LISTED RECORDS:
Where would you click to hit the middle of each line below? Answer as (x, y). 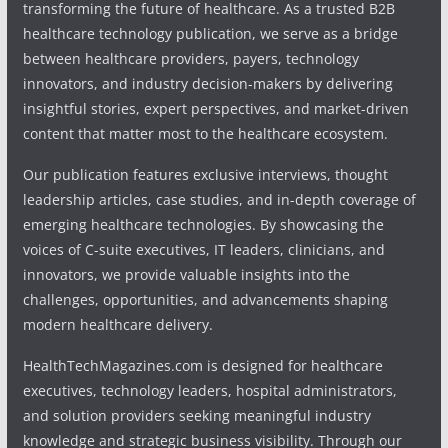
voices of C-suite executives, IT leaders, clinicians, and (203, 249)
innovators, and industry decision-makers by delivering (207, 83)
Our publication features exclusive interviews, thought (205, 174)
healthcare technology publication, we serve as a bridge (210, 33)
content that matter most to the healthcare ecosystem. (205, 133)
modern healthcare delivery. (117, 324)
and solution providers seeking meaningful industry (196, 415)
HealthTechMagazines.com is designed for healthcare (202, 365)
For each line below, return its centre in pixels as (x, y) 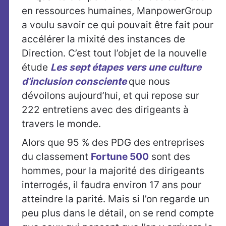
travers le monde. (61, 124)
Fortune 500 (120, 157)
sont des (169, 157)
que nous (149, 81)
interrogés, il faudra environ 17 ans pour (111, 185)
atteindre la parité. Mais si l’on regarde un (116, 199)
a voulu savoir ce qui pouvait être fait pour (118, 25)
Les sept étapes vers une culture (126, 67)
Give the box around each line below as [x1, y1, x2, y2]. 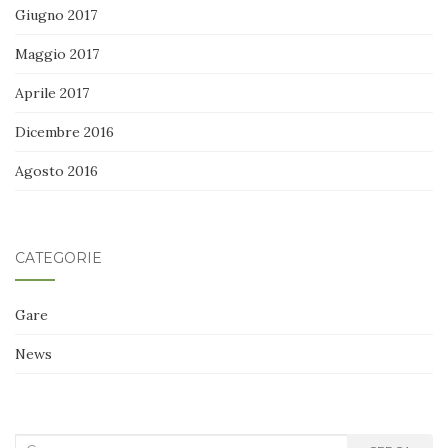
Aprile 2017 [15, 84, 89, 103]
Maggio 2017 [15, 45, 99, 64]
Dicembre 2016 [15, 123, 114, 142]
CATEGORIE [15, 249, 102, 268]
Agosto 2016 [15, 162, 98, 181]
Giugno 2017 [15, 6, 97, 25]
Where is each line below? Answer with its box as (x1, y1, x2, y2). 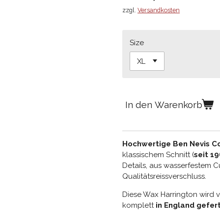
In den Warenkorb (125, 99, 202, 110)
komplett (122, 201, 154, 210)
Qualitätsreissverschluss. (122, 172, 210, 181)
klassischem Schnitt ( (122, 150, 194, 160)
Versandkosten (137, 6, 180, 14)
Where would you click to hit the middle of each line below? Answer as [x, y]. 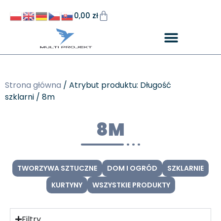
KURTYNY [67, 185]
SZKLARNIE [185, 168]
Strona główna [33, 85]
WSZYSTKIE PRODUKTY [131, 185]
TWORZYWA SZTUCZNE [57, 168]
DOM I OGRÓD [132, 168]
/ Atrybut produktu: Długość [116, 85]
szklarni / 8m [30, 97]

ACTIVITY:
Transcribe exactly, starting at the line with "DOM I OGRÓD [132, 168]" and continuing through the last line of the data above; leave out all earlier lines.

WRITTEN RESPONSE:
DOM I OGRÓD [132, 168]
/ Atrybut produktu: Długość [116, 85]
szklarni / 8m [30, 97]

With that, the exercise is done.